Injection process of pickup ion acceleration at an oblique heliospheric termination shock

TL;DR

This study uses large-scale kinetic simulations to investigate how pickup ions are injected and accelerated at an oblique heliospheric termination shock, revealing the roles of wave interactions and specific acceleration mechanisms.

Contribution

It provides the first detailed simulation-based analysis of pickup ion injection and acceleration processes at an oblique termination shock, highlighting shock surfing and drift acceleration mechanisms.

Findings

Pickup ions are accelerated to tens of times the upstream flow energy.

Reflected pickup ions generate upstream waves via resonant instabilities.

Shock surface reformation influences downstream electromagnetic structure.

Abstract

Injection process of pickup ion acceleration at a heliospheric termination shock is investigated.
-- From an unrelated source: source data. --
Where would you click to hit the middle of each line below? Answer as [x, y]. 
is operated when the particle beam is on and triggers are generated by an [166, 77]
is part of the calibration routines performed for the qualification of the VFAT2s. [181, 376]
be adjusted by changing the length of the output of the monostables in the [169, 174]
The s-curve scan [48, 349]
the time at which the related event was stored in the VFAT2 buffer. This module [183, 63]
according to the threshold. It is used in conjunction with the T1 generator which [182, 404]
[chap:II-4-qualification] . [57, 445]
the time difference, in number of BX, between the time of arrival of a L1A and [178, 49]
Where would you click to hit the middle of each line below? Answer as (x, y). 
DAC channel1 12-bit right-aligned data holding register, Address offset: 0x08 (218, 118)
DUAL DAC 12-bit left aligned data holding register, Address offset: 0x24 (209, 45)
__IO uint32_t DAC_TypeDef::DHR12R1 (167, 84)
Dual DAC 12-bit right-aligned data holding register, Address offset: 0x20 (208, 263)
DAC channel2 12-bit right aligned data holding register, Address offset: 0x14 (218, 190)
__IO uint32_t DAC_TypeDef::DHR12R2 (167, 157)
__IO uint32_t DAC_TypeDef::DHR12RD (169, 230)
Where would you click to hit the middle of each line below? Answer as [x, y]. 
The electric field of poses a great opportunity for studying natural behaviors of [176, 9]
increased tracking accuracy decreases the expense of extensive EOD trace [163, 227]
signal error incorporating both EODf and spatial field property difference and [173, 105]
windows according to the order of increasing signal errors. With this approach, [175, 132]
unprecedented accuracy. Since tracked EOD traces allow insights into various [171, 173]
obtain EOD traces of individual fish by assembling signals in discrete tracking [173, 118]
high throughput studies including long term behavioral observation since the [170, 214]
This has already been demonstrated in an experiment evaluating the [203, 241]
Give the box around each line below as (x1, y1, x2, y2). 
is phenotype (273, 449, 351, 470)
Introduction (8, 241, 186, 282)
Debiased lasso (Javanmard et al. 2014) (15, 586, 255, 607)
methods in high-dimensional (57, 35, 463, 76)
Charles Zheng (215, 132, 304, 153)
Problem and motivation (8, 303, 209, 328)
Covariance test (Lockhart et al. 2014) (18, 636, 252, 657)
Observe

Using two-dimensional fully kinetic particle-in-cell simulation, accelerated pickup ions are self-consistently reproduced by tracking long time evolution of shock with unprecedentedly large system size in the shock normal direction. Reflected pickup ions drive upstream large amplitude waves through resonant instabilities. Convection of the large amplitude waves causes shock surface reformation and alters the downstream electromagnetic structure. A part of pickup ions are accelerated to tens of upstream flow energy in the time scale of $\sim 100$ times inverse ion gyro frequency. The initial acceleration occurs through shock surfing acceleration mechanism followed by shock drift acceleration mechanism. Large electrostatic potential accompanied by the upstream waves enables the shock surfing acceleration to occur.